「初代を意識した不気味な「怪獣」に立ち向かう人間劇」シン・ゴジラ 涸井戸さんの映画レビュー(感想・評価)
初代を意識した不気味な「怪獣」に立ち向かう人間劇
この映画は往年の「怪獣プロレス」ではなく、初代の「得体の知れないバケモノ」としてのゴジラとそれを取り巻く人間劇です。
ゆえに、ゴジラは終始不気味で得体の知れない脅威であり、絶望的な存在となって人間達を打ちのめします。
そして、それに相対するのは極普通の政治家達であり、専門家達です。
何度も何度も繰り返される会議、総理大臣に決断を迫る場面、疲労困憊の中会議室に詰めて対策を練る専門家たち。
それはとても日本的で、同時に庵野監督的な描写があちこちに見られます。
私は邦画のわざとらしさやお芝居臭さが苦手なんですが、この臭い消しが上手いですね。
また兵器に詳しくない私ですが、自衛隊の装備も兵器もキッチリ描く事で、ゴジラという脅威を際立たせてくれます。
戦車の射程もまた長い!
あの長い射程距離こそが、本来の戦車砲の交戦位置なんでしょうね。
脅威としてのゴジラは、まさに不気味で異様です。
平成シリーズの垢抜けた怪獣王をイメージされる方にとっては、コレジャナイと思われるのも仕方ないかもしれません。

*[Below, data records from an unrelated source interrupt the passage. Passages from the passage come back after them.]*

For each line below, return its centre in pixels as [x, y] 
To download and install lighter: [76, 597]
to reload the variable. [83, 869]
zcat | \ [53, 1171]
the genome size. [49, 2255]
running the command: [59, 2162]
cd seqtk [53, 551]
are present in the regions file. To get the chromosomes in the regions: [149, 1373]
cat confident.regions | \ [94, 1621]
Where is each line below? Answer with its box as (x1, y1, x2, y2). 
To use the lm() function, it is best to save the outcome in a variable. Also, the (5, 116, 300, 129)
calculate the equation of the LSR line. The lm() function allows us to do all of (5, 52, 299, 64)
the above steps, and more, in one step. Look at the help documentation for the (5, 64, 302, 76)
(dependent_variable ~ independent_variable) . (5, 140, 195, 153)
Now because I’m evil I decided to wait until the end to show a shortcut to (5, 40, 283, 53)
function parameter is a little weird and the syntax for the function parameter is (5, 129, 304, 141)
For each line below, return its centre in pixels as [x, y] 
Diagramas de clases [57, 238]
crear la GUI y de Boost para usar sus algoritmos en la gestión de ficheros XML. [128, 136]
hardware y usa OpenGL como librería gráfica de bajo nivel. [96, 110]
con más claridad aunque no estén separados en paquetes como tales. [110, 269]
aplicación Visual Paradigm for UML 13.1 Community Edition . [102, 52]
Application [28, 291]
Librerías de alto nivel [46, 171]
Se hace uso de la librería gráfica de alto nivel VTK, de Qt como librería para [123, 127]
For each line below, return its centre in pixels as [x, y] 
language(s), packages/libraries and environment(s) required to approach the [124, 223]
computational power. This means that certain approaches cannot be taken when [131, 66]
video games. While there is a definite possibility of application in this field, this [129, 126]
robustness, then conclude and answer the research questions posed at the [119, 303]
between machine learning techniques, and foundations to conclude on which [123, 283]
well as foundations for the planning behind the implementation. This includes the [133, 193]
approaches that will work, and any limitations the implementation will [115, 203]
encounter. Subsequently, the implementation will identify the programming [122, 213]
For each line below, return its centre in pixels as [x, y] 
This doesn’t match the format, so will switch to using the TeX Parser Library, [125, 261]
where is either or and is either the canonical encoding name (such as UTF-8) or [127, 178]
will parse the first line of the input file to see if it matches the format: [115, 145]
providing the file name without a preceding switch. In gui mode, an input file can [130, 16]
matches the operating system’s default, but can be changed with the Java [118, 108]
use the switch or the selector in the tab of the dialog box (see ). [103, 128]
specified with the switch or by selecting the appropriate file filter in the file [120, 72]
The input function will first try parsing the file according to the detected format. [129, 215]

あの不気味さの演出は、受ける人と受け付けない人がいるでしょう。
とはいえ、ゴジラのトレードマークは健在です。
庵野監督はああいう描写上手いですよね。
口、開きっぱなしになりました。
長々と書いてしまいましたが、総括すると。
邦画として観た場合、間違いなく良作です。
怪獣映画として観た場合、不気味さが受け入れられれば面白いでしょう。
ゴジラ映画として観た場合は、期待値と求めるものの違いで評価は分かれるでしょう。
私は最初は少し戸惑いましたが、「理不尽で恐ろしき怪獣ゴジラ」が好きなのでひとまず満足です。
欲を言えば、もっとゴジラが暴れるシーンが見たかったですが。
よって「昨今珍しい、観て損は無い邦画」だと思います。
先入観がない人の方が楽しめるかもしれません。